Google went public is what happened. You literally cannot make good decisions when you have to base everything around what will make the most profit for the shareholders this quarter.
I’m sometimes cynical about publicly-traded companies, but Google seemed more forward-thinking in its pre-Alphabet era, and Apple seemed to be very forward thinking from 1997-2011 when Steve Jobs was running the company. Being a publicly-traded company doesn’t automatically mean resorting to bean counting and other bad forms of management.

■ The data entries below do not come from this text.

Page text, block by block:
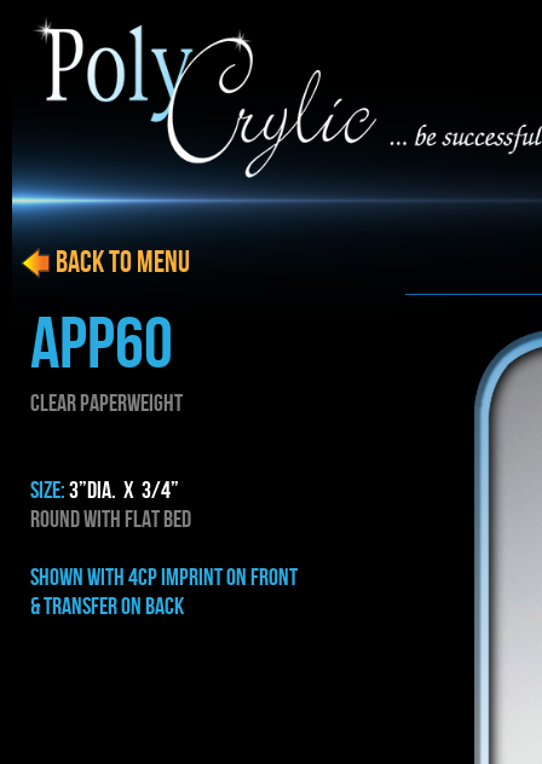
APP60
CLEAR PAPERWEIGHT
SIZE:3”dia. x 3/4”
Round with flat bed
shown with 4cp imprint on front
& transfer on back
BACK to menu
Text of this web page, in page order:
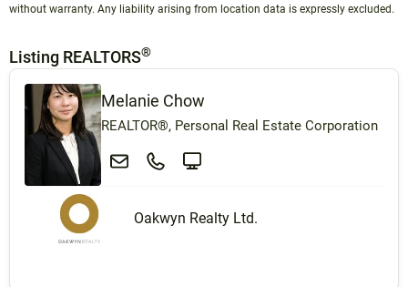
without warranty. Any liability arising from location data is expressly excluded.
Listing REALTORS®
Melanie Chow
REALTOR®, Personal Real Estate Corporation
Oakwyn Realty Ltd.

You're absolutely right that being public doesn't automatically making bad choices--but it does eventually mean making poor choices. As long as you have a strong CEO, they can weather the storm of shareholder requests, but once you get to third or fourth generation leaders it typically becomes a race to the bottom. See: Every company in every industry.

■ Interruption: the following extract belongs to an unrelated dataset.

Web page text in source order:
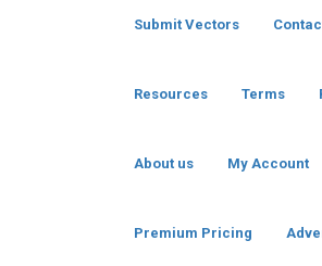
Submit Vectors
Resources Terms
About us My Account
Premium Pricing

Can you explain what things shareholders generally request?
As far as I know the only duty a company has towards shareholders is "protect them" (aka: don't mess up and make money). As long as the company eventually does that there is no issue. Even if it takes 8 quarters to become profitable (or 10+ years, see Amazon).
There are probably ways in which shareholders can get together and request something (in court?), but that almost never happens? Maybe I'm wrong. If so, would love to see examples.
Look at the history of activist investors like Carl Icahn. They will happily start a proxy war to oust management to wring the last cent out of a company, or file a minority shareholder lawsuit alleging all kinds of malfeasance to tank the stock to be able to buy up a controlling interest. The 80s M&A boom had all kinds of crazy things, and it makes recent history look somewhat mild by comparison.
These days the vast majority of executive comp is in stock - imagine if bad optics could force you to take a 60% pay cut, you'd be pretty conservative with your choices.
Investors in Google (or Meta) don't have voting rights. You simply can't do any of that stuff. All you can do is not invest, which means the price doesn't go up, but that hasn't been happening.
If too many of them do, the stock goes down, and essentially everyone at the company (especially the executives) take a pay cut. The executives aren't even just thinking about their own pay. The entire company's ability to attract and retain talent depends on the stock price going up.
See my other "sibling" comment. As an owner/shareholder you have duties owed to you by Google.
If a too good offer comes by, for instance, for one to buy Google:
the offer has to be disclosed;
and regardless if the founders like it or not -- or what the voting majority says, there is a price where the remaining shareholders can force Google to be sold.
P.S. Just a (fly-by)comment; not advice of any short or kind -- either investment or legal.
P.S.2 Oh it does happen that share/stake holders seek enforcement for breach of fiduciary duties. I would say it is quite common.
Their duty is to keep revenue or profitability up and to the right. Every quarter that they don’t do this, analysts will grill the management team about what happened and what will change. The company is forced into a cycle, quarter by quarter, of underestimating earnings, outperforming estimates, and pleasing investors.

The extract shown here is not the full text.